§ RECORDS PROVIDED
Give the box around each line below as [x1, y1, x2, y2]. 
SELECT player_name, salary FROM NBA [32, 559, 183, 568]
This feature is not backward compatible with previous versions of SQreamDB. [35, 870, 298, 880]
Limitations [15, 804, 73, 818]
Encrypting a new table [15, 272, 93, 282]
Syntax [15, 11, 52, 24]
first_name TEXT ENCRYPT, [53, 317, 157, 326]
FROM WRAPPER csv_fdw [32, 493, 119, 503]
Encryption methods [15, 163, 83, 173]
* * *
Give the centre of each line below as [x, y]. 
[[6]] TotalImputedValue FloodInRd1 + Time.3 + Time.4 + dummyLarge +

§ INSTRUCTIONS TO FOLLOW
All that should be written out is the stretch of lines above between the one holding "first_name TEXT ENCRYPT, [53, 317, 157, 326]" and the one holding "Encryption methods [15, 163, 83, 173]", inclusive, exactly as given.

§ OUTPUT FOR THIS EXERCISE
first_name TEXT ENCRYPT, [53, 317, 157, 326]
FROM WRAPPER csv_fdw [32, 493, 119, 503]
Encryption methods [15, 163, 83, 173]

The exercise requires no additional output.